Please refer to our documentation to learn more information from tutorials on building tasks to data collection.

NOTE: This project currently is in a beta release, so not all features have been added in yet and there may be some bugs. If you find any bugs or have any feature requests please post them to our GitHub issues or discuss about them on GitHub discussions. We also have a Discord Server through which we make announcements and discuss about ManiSkill.

Users looking for the original ManiSkill2 can find the commit for that codebase at the v0.5.3 tag

Installation

Installation of ManiSkill is extremely simple, you only need to run a few pip installs and setup Vulkan for rendering.

# install the package
pip install --upgrade mani_skill
# install a version of torch that is compatible with your system
pip install torch

Finally you also need to set up Vulkan with instructions here

For more details about installation (e.g. from source, or doing troubleshooting) see the documentation

Getting Started

To get started, check out the quick start documentation: https://maniskill.readthedocs.io/en/latest/user_guide/getting_started/quickstart.html

We also have a quick start colab notebook that lets you try out GPU parallelized simulation without needing your own hardware. Everything is runnable on Colab free tier.

For a full list of example scripts you can run, see the docs.

System Support

We currently best support Linux based systems. There is limited support for windows and no support for MacOS at the moment. We are working on trying to support more features on other systems but this may take some time. Most constraints stem from what the SAPIEN package is capable of supporting.

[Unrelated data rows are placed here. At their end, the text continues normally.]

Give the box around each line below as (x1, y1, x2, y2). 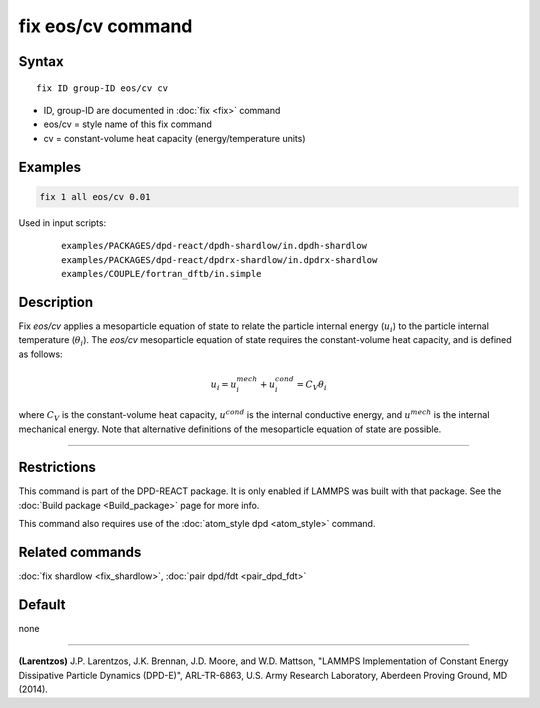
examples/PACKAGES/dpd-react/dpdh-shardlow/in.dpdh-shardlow (61, 240, 367, 252)
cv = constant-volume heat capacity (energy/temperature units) (43, 132, 306, 144)
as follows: (18, 348, 64, 360)
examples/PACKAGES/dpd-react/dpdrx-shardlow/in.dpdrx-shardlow (61, 254, 378, 265)
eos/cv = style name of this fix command (43, 118, 212, 130)
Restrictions (18, 459, 97, 476)
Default (18, 596, 66, 613)
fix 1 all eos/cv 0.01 (39, 191, 151, 202)
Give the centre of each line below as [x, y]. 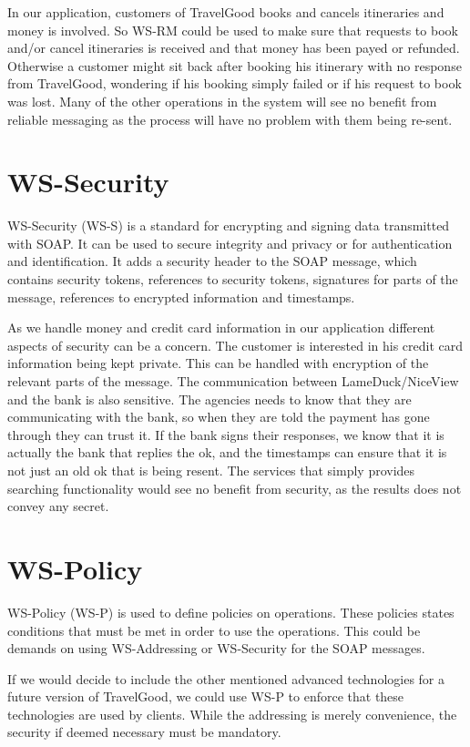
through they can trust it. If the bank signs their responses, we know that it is [226, 434]
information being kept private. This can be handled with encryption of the [218, 363]
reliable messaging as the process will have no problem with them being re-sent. [230, 119]
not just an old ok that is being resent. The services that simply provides [211, 470]
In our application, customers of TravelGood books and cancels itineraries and [226, 12]
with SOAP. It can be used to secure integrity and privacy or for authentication [230, 243]
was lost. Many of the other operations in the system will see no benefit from [222, 101]
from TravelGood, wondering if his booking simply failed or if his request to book [235, 83]
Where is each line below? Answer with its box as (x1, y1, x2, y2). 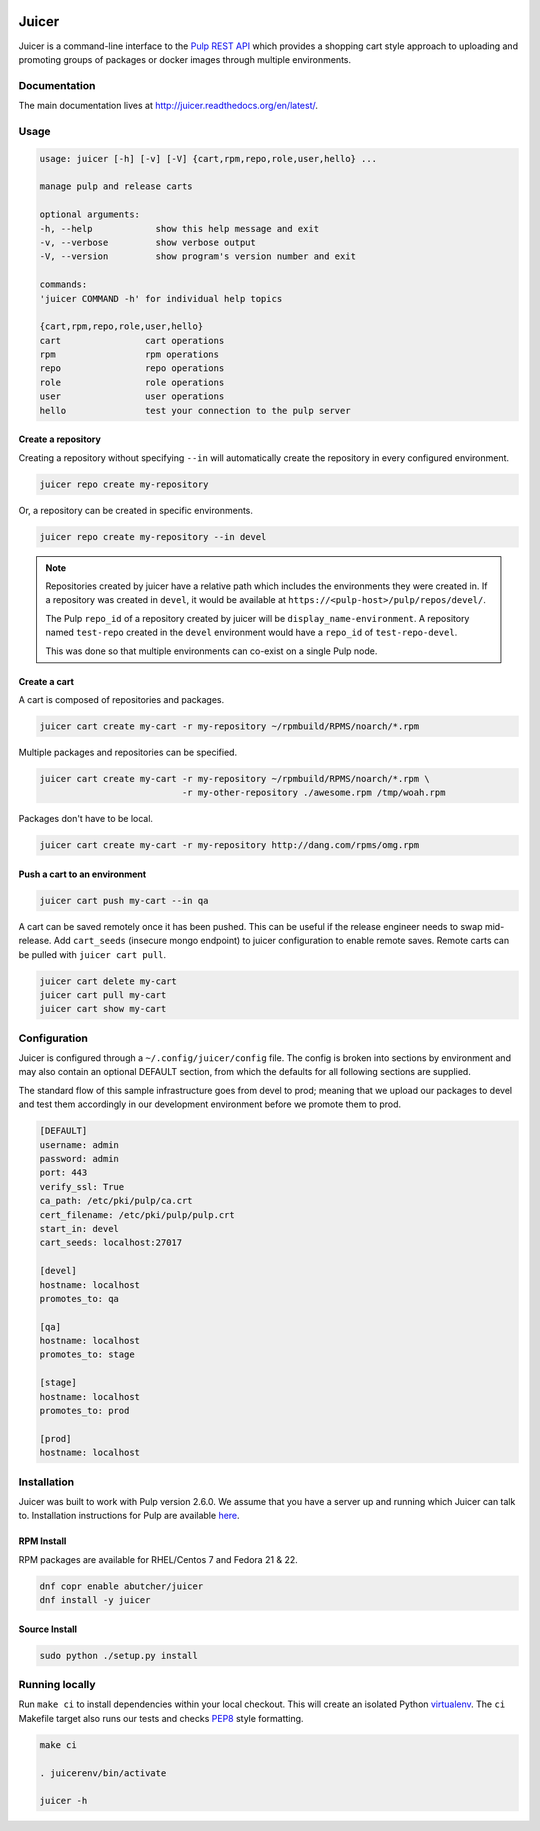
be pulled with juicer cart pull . (18, 948, 167, 960)
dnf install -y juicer (39, 1595, 151, 1606)
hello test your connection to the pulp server (39, 405, 351, 416)
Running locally (18, 1678, 96, 1692)
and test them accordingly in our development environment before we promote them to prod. (18, 1098, 402, 1110)
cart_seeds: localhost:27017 (39, 1237, 183, 1249)
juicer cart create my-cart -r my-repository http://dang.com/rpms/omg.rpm (39, 840, 420, 851)
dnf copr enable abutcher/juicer (39, 1580, 204, 1592)
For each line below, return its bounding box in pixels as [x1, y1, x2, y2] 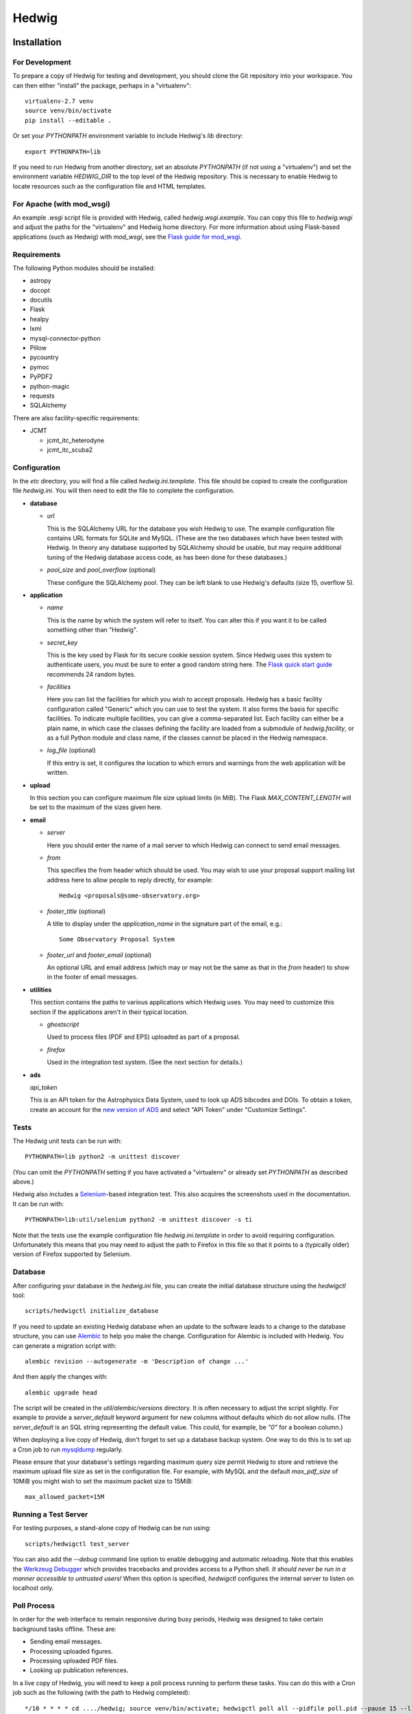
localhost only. [12, 1584, 54, 1592]
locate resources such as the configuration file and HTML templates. [12, 182, 207, 190]
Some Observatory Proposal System [59, 936, 175, 943]
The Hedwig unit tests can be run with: [12, 1137, 123, 1145]
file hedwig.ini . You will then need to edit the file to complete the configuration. [12, 487, 235, 495]
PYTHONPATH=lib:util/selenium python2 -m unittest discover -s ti [25, 1216, 253, 1224]
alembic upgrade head [25, 1388, 97, 1397]
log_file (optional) [47, 746, 96, 754]

System / GPU CPU Sim GPU Sim Rendering
Linux / NVIDIA GPU
Windows / NVIDIA GPU
Windows / AMD GPU
WSL / Anything
MacOS / Anything

Citation

If you use ManiSkill3 (versions mani_skill>=3.0.0) in your work please cite our ManiSkill3 paper as so:

@article{taomaniskill3,
  title={ManiSkill3: GPU Parallelized Robotics Simulation and Rendering for Generalizable Embodied AI},
  author={Stone Tao and Fanbo Xiang and Arth Shukla and Yuzhe Qin and Xander Hinrichsen and Xiaodi Yuan and Chen Bao and Xinsong Lin and Yulin Liu and Tse-kai Chan and Yuan Gao and Xuanlin Li and Tongzhou Mu and Nan Xiao and Arnav Gurha and Zhiao Huang and Roberto Calandra and Rui Chen and Shan Luo and Hao Su},
  journal = {arXiv preprint arXiv:2410.00425},
  year={2024},
} 

If you use ManiSkill2 (version mani_skill==0.5.3 or lower) in your work please cite the ManiSkill2 paper as so:

@inproceedings{gu2023maniskill2,
  title={ManiSkill2: A Unified Benchmark for Generalizable Manipulation Skills},
  author={Gu, Jiayuan and Xiang, Fanbo and Li, Xuanlin and Ling, Zhan and Liu, Xiqiang and Mu, Tongzhou and Tang, Yihe and Tao, Stone and Wei, Xinyue and Yao, Yunchao and Yuan, Xiaodi and Xie, Pengwei and Huang, Zhiao and Chen, Rui and Su, Hao},
  booktitle={International Conference on Learning Representations},
  year={2023}
}

Note that some other assets, algorithms, etc. in ManiSkill are from other sources/research. We try our best to include the correct citation bibtex where possible when introducing the different components provided by ManiSkill.

License

All rigid body environments in ManiSkill are licensed under fully permissive licenses (e.g., Apache-2.0).

The assets are licensed under CC BY-NC 4.0.